Aim of the exercise: Where a record contains an image, leave the image out and print the rest exactly.

Source data:
══════

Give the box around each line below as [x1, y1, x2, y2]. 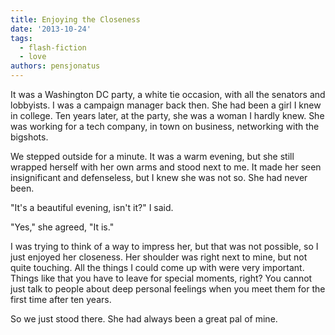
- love [19, 52, 47, 62]
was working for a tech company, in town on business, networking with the [10, 121, 320, 132]
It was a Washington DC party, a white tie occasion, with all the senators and [10, 89, 326, 100]
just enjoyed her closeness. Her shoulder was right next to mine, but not [10, 251, 308, 263]
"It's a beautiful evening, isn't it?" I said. [10, 202, 174, 213]
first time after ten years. [10, 294, 112, 305]
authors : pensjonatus [10, 61, 101, 71]
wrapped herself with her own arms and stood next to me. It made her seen [10, 161, 322, 173]
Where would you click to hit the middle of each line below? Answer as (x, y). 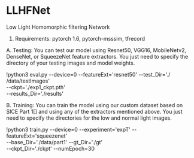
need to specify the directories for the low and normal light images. (89, 118)
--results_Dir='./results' (35, 93)
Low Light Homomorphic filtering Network (58, 27)
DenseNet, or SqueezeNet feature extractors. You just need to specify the (97, 56)
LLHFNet (28, 10)
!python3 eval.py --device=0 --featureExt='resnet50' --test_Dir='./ (88, 74)
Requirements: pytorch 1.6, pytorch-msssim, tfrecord (80, 38)
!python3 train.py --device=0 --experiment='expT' (68, 129)
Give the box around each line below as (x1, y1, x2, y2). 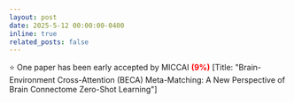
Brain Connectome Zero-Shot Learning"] (9, 85, 158, 95)
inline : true (9, 29, 58, 38)
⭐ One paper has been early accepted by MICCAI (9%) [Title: (9, 63, 234, 73)
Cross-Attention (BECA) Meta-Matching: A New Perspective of (57, 75, 286, 85)
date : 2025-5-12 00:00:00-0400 (9, 21, 125, 30)
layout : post (9, 12, 58, 22)
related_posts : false (9, 37, 89, 47)
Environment (9, 75, 56, 85)
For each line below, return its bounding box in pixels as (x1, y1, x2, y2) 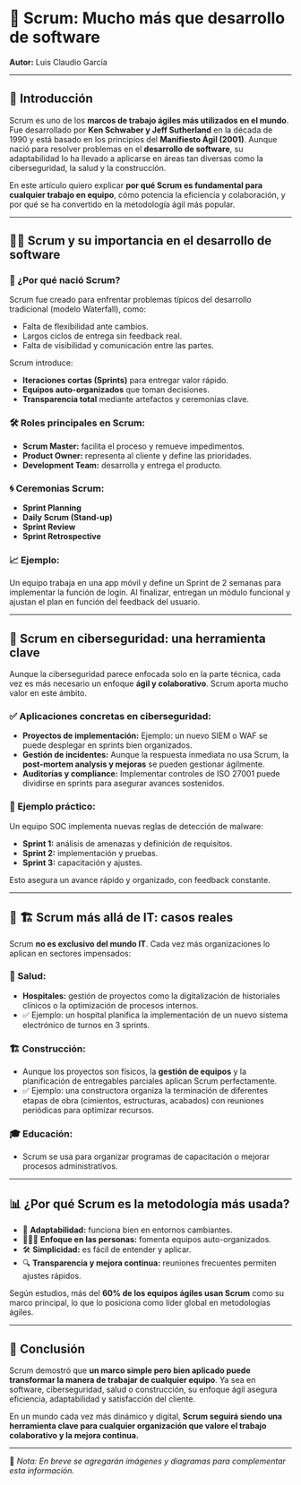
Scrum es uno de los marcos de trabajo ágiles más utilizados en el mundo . (9, 115, 289, 125)
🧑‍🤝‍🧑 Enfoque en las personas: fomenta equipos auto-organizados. (21, 1234, 271, 1245)
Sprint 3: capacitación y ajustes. (21, 857, 143, 868)
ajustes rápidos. (21, 1271, 82, 1282)
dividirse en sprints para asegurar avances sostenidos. (21, 778, 226, 789)
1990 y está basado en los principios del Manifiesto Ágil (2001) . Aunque (9, 133, 278, 144)
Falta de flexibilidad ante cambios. (21, 322, 150, 332)
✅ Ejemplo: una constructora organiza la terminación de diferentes (21, 1086, 269, 1096)
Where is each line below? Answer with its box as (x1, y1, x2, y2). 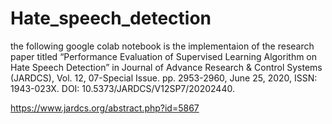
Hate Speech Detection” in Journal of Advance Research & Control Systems (10, 61, 323, 73)
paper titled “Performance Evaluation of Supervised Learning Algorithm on (10, 50, 318, 62)
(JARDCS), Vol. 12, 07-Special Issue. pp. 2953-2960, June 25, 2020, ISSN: (10, 72, 318, 84)
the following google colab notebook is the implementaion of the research (10, 40, 315, 52)
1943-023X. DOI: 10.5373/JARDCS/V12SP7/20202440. (10, 82, 235, 94)
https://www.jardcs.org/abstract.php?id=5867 (10, 102, 200, 114)
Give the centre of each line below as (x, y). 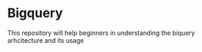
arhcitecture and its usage (46, 40)
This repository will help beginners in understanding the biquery (101, 33)
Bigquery (35, 13)
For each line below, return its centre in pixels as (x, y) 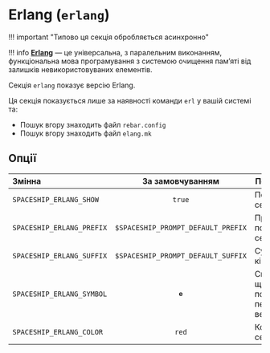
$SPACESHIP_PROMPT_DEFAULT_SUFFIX (181, 256)
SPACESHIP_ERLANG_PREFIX (60, 227)
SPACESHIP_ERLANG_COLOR (58, 332)
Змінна (27, 181)
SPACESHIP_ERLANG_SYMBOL (60, 294)
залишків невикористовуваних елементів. (80, 69)
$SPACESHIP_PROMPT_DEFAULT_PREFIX (181, 227)
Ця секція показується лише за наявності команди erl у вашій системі (130, 100)

══════

Solution to the problem:
Give the box around each line below as [x1, y1, x2, y2]. 
- love [19, 52, 47, 62]
was working for a tech company, in town on business, networking with the [10, 121, 320, 132]
It was a Washington DC party, a white tie occasion, with all the senators and [10, 89, 326, 100]
just enjoyed her closeness. Her shoulder was right next to mine, but not [10, 251, 308, 263]
"It's a beautiful evening, isn't it?" I said. [10, 202, 174, 213]
first time after ten years. [10, 294, 112, 305]
authors : pensjonatus [10, 61, 101, 71]
wrapped herself with her own arms and stood next to me. It made her seen [10, 161, 322, 173]
Where would you click to hit the middle of each line below? Answer as (x, y). 
need to specify the directories for the low and normal light images. (89, 118)
--results_Dir='./results' (35, 93)
Low Light Homomorphic filtering Network (58, 27)
DenseNet, or SqueezeNet feature extractors. You just need to specify the (97, 56)
LLHFNet (28, 10)
!python3 eval.py --device=0 --featureExt='resnet50' --test_Dir='./ (88, 74)
Requirements: pytorch 1.6, pytorch-msssim, tfrecord (80, 38)
!python3 train.py --device=0 --experiment='expT' (68, 129)
Give the box around each line below as (x1, y1, x2, y2). 
Brain Connectome Zero-Shot Learning"] (9, 85, 158, 95)
inline : true (9, 29, 58, 38)
⭐ One paper has been early accepted by MICCAI (9%) [Title: (9, 63, 234, 73)
Cross-Attention (BECA) Meta-Matching: A New Perspective of (57, 75, 286, 85)
date : 2025-5-12 00:00:00-0400 (9, 21, 125, 30)
layout : post (9, 12, 58, 22)
related_posts : false (9, 37, 89, 47)
Environment (9, 75, 56, 85)
For each line below, return its bounding box in pixels as (x1, y1, x2, y2) 
Scrum es uno de los marcos de trabajo ágiles más utilizados en el mundo . (9, 115, 289, 125)
🧑‍🤝‍🧑 Enfoque en las personas: fomenta equipos auto-organizados. (21, 1234, 271, 1245)
Sprint 3: capacitación y ajustes. (21, 857, 143, 868)
ajustes rápidos. (21, 1271, 82, 1282)
dividirse en sprints para asegurar avances sostenidos. (21, 778, 226, 789)
1990 y está basado en los principios del Manifiesto Ágil (2001) . Aunque (9, 133, 278, 144)
Falta de flexibilidad ante cambios. (21, 322, 150, 332)
✅ Ejemplo: una constructora organiza la terminación de diferentes (21, 1086, 269, 1096)
Where is each line below? Answer with its box as (x1, y1, x2, y2). 
Hate Speech Detection” in Journal of Advance Research & Control Systems (10, 61, 323, 73)
paper titled “Performance Evaluation of Supervised Learning Algorithm on (10, 50, 318, 62)
(JARDCS), Vol. 12, 07-Special Issue. pp. 2953-2960, June 25, 2020, ISSN: (10, 72, 318, 84)
the following google colab notebook is the implementaion of the research (10, 40, 315, 52)
1943-023X. DOI: 10.5373/JARDCS/V12SP7/20202440. (10, 82, 235, 94)
https://www.jardcs.org/abstract.php?id=5867 (10, 102, 200, 114)
Give the centre of each line below as (x, y). 
arhcitecture and its usage (46, 40)
This repository will help beginners in understanding the biquery (101, 33)
Bigquery (35, 13)
For each line below, return its centre in pixels as (x, y) 
$SPACESHIP_PROMPT_DEFAULT_SUFFIX (181, 256)
SPACESHIP_ERLANG_PREFIX (60, 227)
SPACESHIP_ERLANG_COLOR (58, 332)
Змінна (27, 181)
SPACESHIP_ERLANG_SYMBOL (60, 294)
залишків невикористовуваних елементів. (80, 69)
$SPACESHIP_PROMPT_DEFAULT_PREFIX (181, 227)
Ця секція показується лише за наявності команди erl у вашій системі (130, 100)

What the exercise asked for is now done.